From 6d1d4ef423bf4b5c6d73bc71e5d69cbacc326205 Mon Sep 17 00:00:00 2001
From: Giovanni Canali <giovanni.canali98@yahoo.it>
Date: Tue, 22 Jul 2025 14:45:43 +0200
Subject: [PATCH] add batching support for self-adaptive pinns

---
 .../self_adaptive_pinn.py                     | 307 +++++++++++-------
 tests/test_solver/test_self_adaptive_pinn.py  |  41 +--
 2 files changed, 208 insertions(+), 140 deletions(-)
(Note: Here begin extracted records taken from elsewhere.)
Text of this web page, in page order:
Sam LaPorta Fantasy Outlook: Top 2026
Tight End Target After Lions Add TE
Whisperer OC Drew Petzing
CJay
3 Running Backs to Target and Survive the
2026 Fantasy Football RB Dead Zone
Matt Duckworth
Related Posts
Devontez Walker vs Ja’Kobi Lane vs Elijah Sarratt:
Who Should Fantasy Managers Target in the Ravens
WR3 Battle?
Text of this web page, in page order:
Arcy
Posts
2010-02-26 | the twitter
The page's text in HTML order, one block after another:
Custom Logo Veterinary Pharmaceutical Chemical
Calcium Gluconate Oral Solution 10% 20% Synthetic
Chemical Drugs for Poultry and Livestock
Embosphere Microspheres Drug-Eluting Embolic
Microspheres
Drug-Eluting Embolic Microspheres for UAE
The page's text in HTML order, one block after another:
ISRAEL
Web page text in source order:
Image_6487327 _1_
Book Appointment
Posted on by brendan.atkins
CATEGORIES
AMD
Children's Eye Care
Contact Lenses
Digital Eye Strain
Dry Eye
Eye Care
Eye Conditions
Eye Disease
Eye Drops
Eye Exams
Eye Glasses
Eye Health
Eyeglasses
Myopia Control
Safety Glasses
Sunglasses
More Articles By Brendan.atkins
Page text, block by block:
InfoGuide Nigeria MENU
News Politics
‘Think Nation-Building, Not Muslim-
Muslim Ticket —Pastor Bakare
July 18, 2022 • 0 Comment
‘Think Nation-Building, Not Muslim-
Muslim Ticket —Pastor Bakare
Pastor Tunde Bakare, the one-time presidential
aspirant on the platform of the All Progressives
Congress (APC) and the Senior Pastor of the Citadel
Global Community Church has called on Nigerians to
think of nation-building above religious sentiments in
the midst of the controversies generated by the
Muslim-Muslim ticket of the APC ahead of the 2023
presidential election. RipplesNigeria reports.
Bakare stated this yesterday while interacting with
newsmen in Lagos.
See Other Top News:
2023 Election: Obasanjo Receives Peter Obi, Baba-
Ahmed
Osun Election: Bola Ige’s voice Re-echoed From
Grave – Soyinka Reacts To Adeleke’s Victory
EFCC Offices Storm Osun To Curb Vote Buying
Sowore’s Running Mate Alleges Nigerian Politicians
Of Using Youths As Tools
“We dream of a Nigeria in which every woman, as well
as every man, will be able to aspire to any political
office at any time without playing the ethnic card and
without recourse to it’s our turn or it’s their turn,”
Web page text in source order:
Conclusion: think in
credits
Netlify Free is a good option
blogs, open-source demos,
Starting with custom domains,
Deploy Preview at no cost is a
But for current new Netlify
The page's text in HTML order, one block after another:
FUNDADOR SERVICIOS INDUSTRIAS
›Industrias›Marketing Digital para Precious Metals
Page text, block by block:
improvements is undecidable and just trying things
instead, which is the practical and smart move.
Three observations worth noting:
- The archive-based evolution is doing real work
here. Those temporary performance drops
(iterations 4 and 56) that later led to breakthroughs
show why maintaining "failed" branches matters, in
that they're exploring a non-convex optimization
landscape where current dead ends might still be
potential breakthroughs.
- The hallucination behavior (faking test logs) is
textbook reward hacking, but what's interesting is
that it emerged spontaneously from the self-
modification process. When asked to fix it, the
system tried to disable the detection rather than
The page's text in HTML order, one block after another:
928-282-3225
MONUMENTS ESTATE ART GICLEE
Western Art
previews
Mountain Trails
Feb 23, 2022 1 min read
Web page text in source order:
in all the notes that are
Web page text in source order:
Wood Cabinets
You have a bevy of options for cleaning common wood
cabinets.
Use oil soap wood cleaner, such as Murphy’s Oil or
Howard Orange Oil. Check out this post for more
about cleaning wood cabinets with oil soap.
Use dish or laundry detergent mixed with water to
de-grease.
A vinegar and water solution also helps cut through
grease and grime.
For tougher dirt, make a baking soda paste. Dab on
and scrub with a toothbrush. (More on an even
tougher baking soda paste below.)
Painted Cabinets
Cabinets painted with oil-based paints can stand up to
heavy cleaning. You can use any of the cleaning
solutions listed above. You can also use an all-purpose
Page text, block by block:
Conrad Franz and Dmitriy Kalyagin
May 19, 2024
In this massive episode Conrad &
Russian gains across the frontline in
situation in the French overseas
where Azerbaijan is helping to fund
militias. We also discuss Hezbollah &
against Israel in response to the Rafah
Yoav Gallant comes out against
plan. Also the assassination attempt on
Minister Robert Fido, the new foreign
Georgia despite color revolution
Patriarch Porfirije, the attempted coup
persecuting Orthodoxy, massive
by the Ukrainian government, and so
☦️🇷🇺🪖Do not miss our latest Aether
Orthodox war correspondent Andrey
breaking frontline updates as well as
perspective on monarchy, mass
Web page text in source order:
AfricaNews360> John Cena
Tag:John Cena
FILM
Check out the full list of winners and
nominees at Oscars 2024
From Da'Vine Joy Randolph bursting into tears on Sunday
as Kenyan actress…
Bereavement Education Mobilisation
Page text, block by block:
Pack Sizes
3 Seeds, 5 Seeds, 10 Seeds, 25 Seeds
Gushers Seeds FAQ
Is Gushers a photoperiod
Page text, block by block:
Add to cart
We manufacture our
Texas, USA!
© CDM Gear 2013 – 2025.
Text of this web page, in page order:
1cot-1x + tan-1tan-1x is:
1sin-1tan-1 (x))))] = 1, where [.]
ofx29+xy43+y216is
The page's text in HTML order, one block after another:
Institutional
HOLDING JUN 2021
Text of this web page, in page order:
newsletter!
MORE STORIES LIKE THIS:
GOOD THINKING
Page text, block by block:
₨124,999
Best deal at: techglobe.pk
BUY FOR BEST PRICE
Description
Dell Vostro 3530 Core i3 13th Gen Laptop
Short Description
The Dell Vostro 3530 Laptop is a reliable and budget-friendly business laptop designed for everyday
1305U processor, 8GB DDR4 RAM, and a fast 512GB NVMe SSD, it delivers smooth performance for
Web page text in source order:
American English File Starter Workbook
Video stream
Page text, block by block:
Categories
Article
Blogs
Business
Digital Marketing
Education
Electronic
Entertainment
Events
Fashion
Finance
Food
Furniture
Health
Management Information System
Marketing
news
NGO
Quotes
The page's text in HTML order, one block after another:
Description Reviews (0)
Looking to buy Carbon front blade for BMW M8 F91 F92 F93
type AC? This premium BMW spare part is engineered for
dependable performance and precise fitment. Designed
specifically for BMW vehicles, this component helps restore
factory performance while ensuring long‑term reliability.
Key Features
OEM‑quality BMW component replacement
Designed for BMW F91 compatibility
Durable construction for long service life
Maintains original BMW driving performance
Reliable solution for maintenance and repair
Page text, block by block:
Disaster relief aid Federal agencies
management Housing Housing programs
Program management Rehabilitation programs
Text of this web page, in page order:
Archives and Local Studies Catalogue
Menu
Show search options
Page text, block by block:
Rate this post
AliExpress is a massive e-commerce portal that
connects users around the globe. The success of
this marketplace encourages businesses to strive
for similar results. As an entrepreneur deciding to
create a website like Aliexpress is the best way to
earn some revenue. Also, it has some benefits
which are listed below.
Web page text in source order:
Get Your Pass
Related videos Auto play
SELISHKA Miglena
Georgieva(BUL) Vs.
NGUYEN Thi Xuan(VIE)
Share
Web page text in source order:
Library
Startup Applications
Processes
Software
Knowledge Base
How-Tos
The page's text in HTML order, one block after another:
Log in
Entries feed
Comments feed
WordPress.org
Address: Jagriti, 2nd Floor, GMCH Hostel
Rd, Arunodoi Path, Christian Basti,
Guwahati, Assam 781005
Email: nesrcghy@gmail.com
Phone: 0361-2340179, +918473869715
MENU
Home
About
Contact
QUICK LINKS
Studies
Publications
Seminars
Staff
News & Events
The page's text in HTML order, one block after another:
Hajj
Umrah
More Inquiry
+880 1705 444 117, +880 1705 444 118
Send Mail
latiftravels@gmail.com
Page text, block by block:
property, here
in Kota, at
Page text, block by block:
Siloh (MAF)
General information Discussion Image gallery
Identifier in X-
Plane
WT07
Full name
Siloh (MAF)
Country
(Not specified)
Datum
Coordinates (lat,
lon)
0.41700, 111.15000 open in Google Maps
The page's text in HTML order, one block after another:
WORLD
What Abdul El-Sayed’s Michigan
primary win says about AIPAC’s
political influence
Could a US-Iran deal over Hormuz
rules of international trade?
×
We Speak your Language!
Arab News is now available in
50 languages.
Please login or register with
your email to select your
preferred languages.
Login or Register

diff --git a/pina/solver/physics_informed_solver/self_adaptive_pinn.py b/pina/solver/physics_informed_solver/self_adaptive_pinn.py
index 9521556..b1d2a2c 100644
--- a/pina/solver/physics_informed_solver/self_adaptive_pinn.py
+++ b/pina/solver/physics_informed_solver/self_adaptive_pinn.py
@@ -15,15 +15,20 @@ class Weights(torch.nn.Module):
     :class:`SelfAdaptivePINN` solver.
     """
 
-    def __init__(self, func):
+    def __init__(self, func, num_points):
         """
         Initialization of the :class:`Weights` class.
 
         :param torch.nn.Module func: the mask model.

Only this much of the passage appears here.